Ormskirk rose suddenly and approached an open window. It was a starless sight, temperately cool, with no air stirring. Below was a garden of some sort, and a flat roof which would be that of the stables, and beyond, abrupt as a painted scene, a black wall of houses stood against a steel-colored, vacant sky, reaching precisely to the middle of the vista. Only a solitary poplar, to the rear of the garden, qualified this sombre monotony of right angles. Ormskirk saw the world as an ugly mechanical drawing, fashioned for utility, meticulously outlined with a ruler. Yet there was a scent of growing things to nudge the senses.
“No, Alison was different. And Alison has been dead near twenty years. And God help me! I no longer regret even Alison. I should have been more truthful in talking with poor Harry Heleigh. But, as always, the temptation to be picturesque was irresistible. Besides, the truth is humiliating.
“The real tragedy of life is to learn that it is not really tragic.
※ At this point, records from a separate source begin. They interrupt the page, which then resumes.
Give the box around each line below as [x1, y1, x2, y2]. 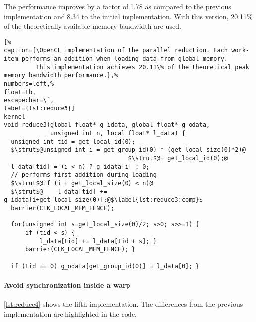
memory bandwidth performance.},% [4, 72, 118, 79]
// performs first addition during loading [11, 171, 157, 179]
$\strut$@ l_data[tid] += [11, 188, 107, 195]
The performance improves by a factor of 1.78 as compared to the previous [4, 1, 231, 11]
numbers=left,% [4, 80, 54, 88]
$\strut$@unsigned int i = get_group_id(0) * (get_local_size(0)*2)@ [11, 146, 246, 154]
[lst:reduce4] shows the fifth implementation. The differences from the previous [4, 298, 243, 309]
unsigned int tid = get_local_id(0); [11, 138, 135, 145]
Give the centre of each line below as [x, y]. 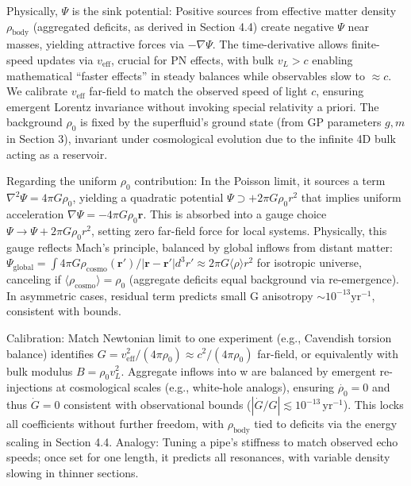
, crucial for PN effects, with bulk [192, 59]
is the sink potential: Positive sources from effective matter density [234, 10]
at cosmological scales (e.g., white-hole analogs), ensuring [195, 387]
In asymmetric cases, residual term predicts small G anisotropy [160, 295]
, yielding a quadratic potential [148, 197]
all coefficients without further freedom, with [115, 424]
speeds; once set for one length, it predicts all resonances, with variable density [198, 457]
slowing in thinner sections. [73, 473]

To learn that the world is gross, that it lacks nobility, that to considerate persons it must be in effect quite unimportant,–here are commonplaces, sweepings from the tub of the immaturest cynic. But to learn that you yourself were thoughtfully constructed in harmony with the world you were to live in, that you yourself are incapable of any great passion–eh, this is an athletic blow to human vanity. Well! I acknowledge it. My love for Alison Pleydell was the one sincere thing in my life. And it is dead. I do not think of her once a month. I do not regret her except when I am tipsy or bored or listening to music, and wish to fancy myself the picturesque victim of a flint-hearted world. Which is a romantic lie; I move like a man of card-board in a card-board world. Certain faculties and tastes and mannerisms I undoubtedly possess, but if I have any personality at all, I am not aware of it; I am a mechanism that eats and sleeps and clumsily perambulates a ball that spins around a larger ball that revolves about another, and so on, ad infinitum. Some day the mechanism will be broken. Or it will slowly wear out, perhaps. And then it will go to the dust-heap. And that will be the end of the great Duke of Ormskirk.
“John Bulmer did not think so. It is true that John Bulmer was a magnanimous fool,–Upon the other hand, John Bulmer would never have stared out of an ugly window at an uglier landscape and have talked yet uglier nonsense to it. He would have been off post-haste after the young person who is ‘beautiful as an angel and headstrong as a devil.’ And afterward he would have been very happy or else very miserable. I begin to think that John Bulmer was more sensible than the great Duke of Ormskirk. I would–I would that he were still alive.”
His Grace slapped one palm against his thigh with unwonted vigor. “Behold, what I am longing for! I am longing for John Bulmer.”
Presently he sounded the gong upon his desk. And presently he said: “My adorable Pawsey, the great Duke of Ormskirk is now going to pay his respects to George Guelph, King of Britain, France, and Ireland, defender of the faith. Duke of Brunswick and Lunenburg, and supreme head of the Anglican and Hibernian Church. And to-morrow Mr. John Bulmer will set forth upon a little journey into Poictesme. You will obligingly pack a valise. No, I shall not require you,–for John Bulmer was entirely capable of dressing and shaving himself. So kindly go to the devil, Pawsey, and stop staring at me.”
Later in the evening Pawsey, a thought mellowed by the ale of Dover, deplored with tears the instability of a nation whose pilots were addicted to tippling.